::: Supplied entries

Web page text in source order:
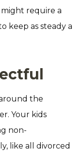
require a
keep as steady a
the
Your kids
non-
like all divorced
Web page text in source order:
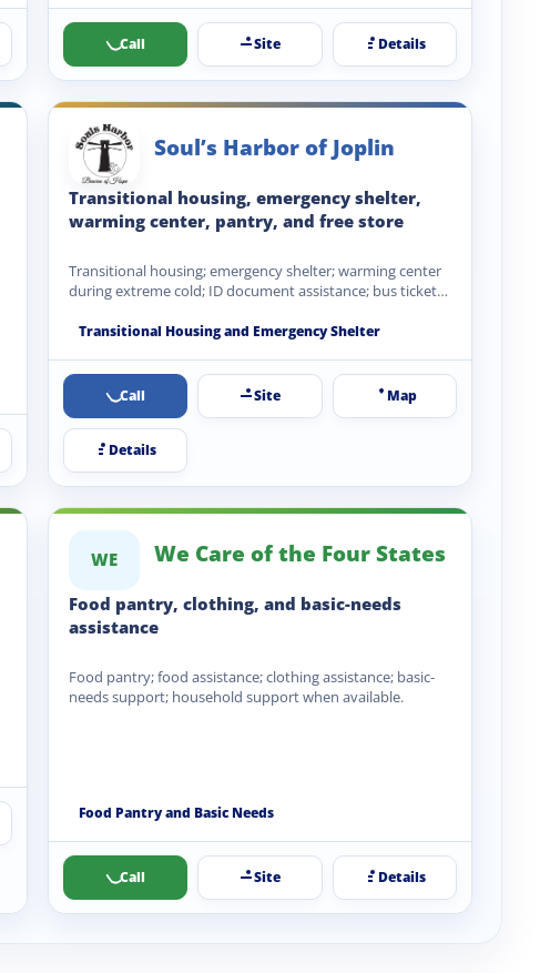
Call Site Details
Soul’s Harbor of Joplin
Transitional housing, emergency shelter,
warming center, pantry, and free store
Transitional housing; emergency shelter; warming center
during extreme cold; ID document assistance; bus ticket
Transitional Housing and Emergency Shelter
Call Site Map
Details
WE We Care of the Four States
Food pantry, clothing, and basic-needs
assistance
Food pantry; food assistance; clothing assistance; basic-
needs support; household support when available.
Food Pantry and Basic Needs
Call Site Details
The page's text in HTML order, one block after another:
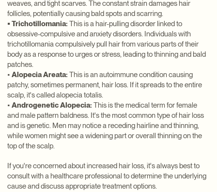
weaves, and tight scarves. The constant strain damages hair
follicles, potentially causing bald spots and scarring.
• Trichotillomania: This is a hair-pulling disorder linked to
obsessive-compulsive and anxiety disorders. Individuals with
trichotillomania compulsively pull hair from various parts of their
body as a response to urges or stress, leading to thinning and bald
patches.
• Alopecia Areata: This is an autoimmune condition causing
patchy, sometimes permanent, hair loss. If it spreads to the entire
scalp, it's called alopecia totalis.
• Androgenetic Alopecia: This is the medical term for female
and male pattern baldness. It's the most common type of hair loss
and is genetic. Men may notice a receding hairline and thinning,
while women might see a widening part or overall thinning on the
top of the scalp.
If you're concerned about increased hair loss, it's always best to
consult with a healthcare professional to determine the underlying
cause and discuss appropriate treatment options.
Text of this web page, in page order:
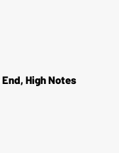
High Notes
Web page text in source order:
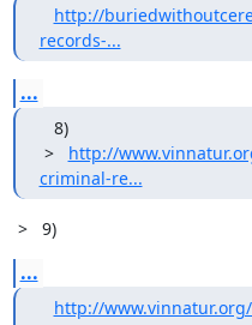
http://
records-...
...
8)
> http://
criminal-re...
>   9)
...
http://
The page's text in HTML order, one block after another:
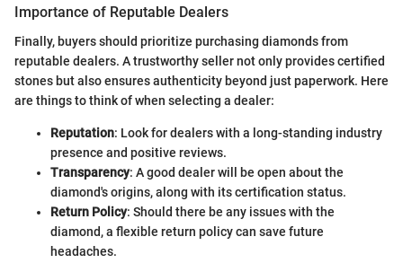
Importance of Reputable Dealers
Finally, buyers should prioritize purchasing diamonds from
reputable dealers. A trustworthy seller not only provides certified
stones but also ensures authenticity beyond just paperwork. Here
are things to think of when selecting a dealer:
Reputation: Look for dealers with a long-standing industry
presence and positive reviews.
Transparency: A good dealer will be open about the
diamond's origins, along with its certification status.
Return Policy: Should there be any issues with the
diamond, a flexible return policy can save future
headaches.
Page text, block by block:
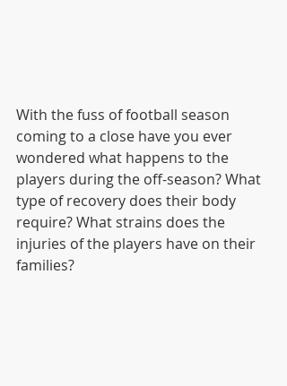
With the fuss of football season
coming to a close have you ever
wondered what happens to the
players during the off-season? What
type of recovery does their body
require? What strains does the
injuries of the players have on their
families?
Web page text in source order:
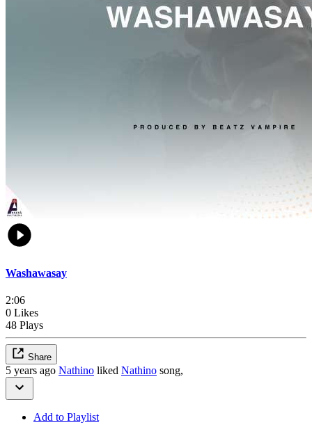
Washawasay
2:06
0 Likes
48 Plays
Share
5 years ago Nathino liked Nathino song,
Add to Playlist
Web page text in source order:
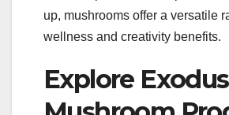
up, mushrooms offer a versatile
wellness and creativity benefits.
Explore Exodus
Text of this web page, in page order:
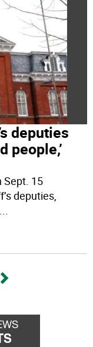
deputies
people,’
Sept. 15
deputies,
...
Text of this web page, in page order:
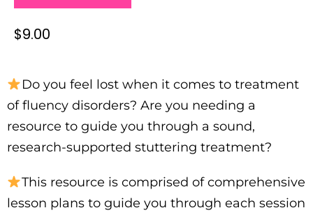
$9.00
Do you feel lost when it comes to treatment
of fluency disorders? Are you needing a
resource to guide you through a sound,
research-supported stuttering treatment?
This resource is comprised of comprehensive
lesson plans to guide you through each session
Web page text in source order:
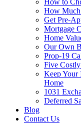
How to
How
Get Pre-
Mortgage
Home
Our Own
Prop-19
Five
Keep Your
Home
1031
Deferred
Blog
Contact Us
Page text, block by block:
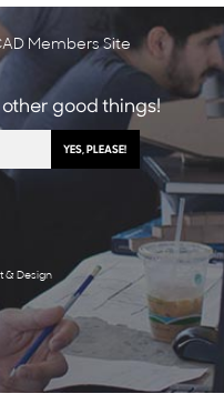
Members Site
good things!
& Design
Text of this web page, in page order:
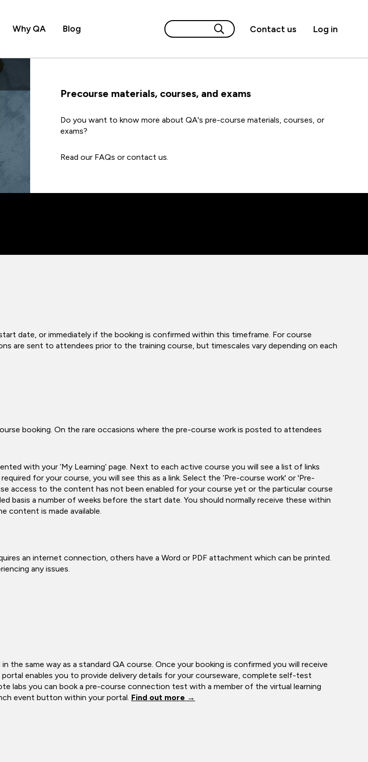
Why QA Blog Contact us Log in
Precourse materials, courses, and exams
Do you want to know more about QA's pre-course materials, courses, or
exams?
Read our FAQs or contact us.
date, or immediately if the booking is confirmed within this timeframe. For course
are sent to attendees prior to the training course, but timescales vary depending on each
booking. On the rare occasions where the pre-course work is posted to attendees
with your ‘My Learning’ page. Next to each active course you will see a list of links
for your course, you will see this as a link. Select the ‘Pre-course work' or 'Pre-
access to the content has not been enabled for your course yet or the particular course
basis a number of weeks before the start date. You should normally receive these within
content is made available.
an internet connection, others have a Word or PDF attachment which can be printed.
any issues.
in the same way as a standard QA course. Once your booking is confirmed you will receive
enables you to provide delivery details for your courseware, complete self-test
labs you can book a pre-course connection test with a member of the virtual learning
event button within your portal. Find out more →
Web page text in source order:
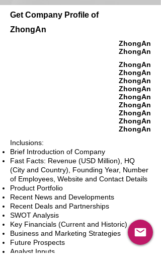
Get Company Profile of
ZhongAn
ZhongAn
ZhongAn
ZhongAn
ZhongAn
ZhongAn
ZhongAn
ZhongAn
ZhongAn
ZhongAn
ZhongAn
ZhongAn
Inclusions:
Brief Introduction of Company
Fast Facts: Revenue (USD Million), HQ
(City and Country), Founding Year, Number
of Employees, Website and Contact Details
Product Portfolio
Recent News and Developments
Recent Deals and Partnerships
SWOT Analysis
Key Financials (Current and Historic)
Business and Marketing Strategies
Future Prospects
Analyst Inputs
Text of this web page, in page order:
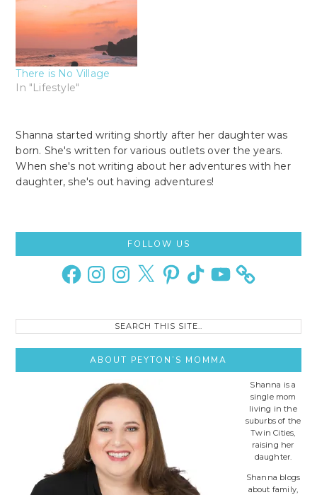
There is No Village
In "Lifestyle"
Shanna started writing shortly after her daughter was
born. She's written for various outlets over the years.
When she's not writing about her adventures with her
daughter, she's out having adventures!
Sidebar
FOLLOW US
FacebookInstagramInstagram
X PinterestTikTok YouTube
ABOUT PEYTON’S MOMMA
Shanna is a
single mom
living in the
suburbs of the
Twin Cities,
raising her
daughter.
Shanna blogs
about family,
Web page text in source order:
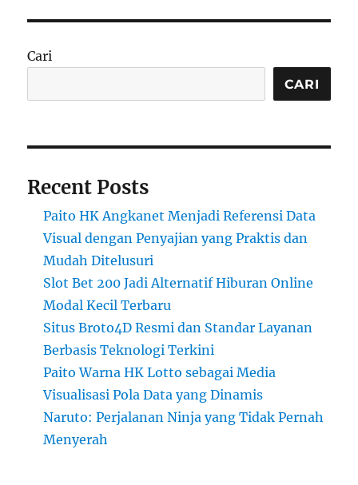
Cari
CARI
Recent Posts
Paito HK Angkanet Menjadi Referensi Data
Visual dengan Penyajian yang Praktis dan
Mudah Ditelusuri
Slot Bet 200 Jadi Alternatif Hiburan Online
Modal Kecil Terbaru
Situs Broto4D Resmi dan Standar Layanan
Berbasis Teknologi Terkini
Paito Warna HK Lotto sebagai Media
Visualisasi Pola Data yang Dinamis
Naruto: Perjalanan Ninja yang Tidak Pernah
Menyerah

::::::

- _What you will do_: Where the listing above has a line with "Recent Posts", start there, and output every line exactly through the line with "Paito Warna HK Lotto sebagai Media", which is also included.

- _Task output_:
Recent Posts
Paito HK Angkanet Menjadi Referensi Data
Visual dengan Penyajian yang Praktis dan
Mudah Ditelusuri
Slot Bet 200 Jadi Alternatif Hiburan Online
Modal Kecil Terbaru
Situs Broto4D Resmi dan Standar Layanan
Berbasis Teknologi Terkini
Paito Warna HK Lotto sebagai Media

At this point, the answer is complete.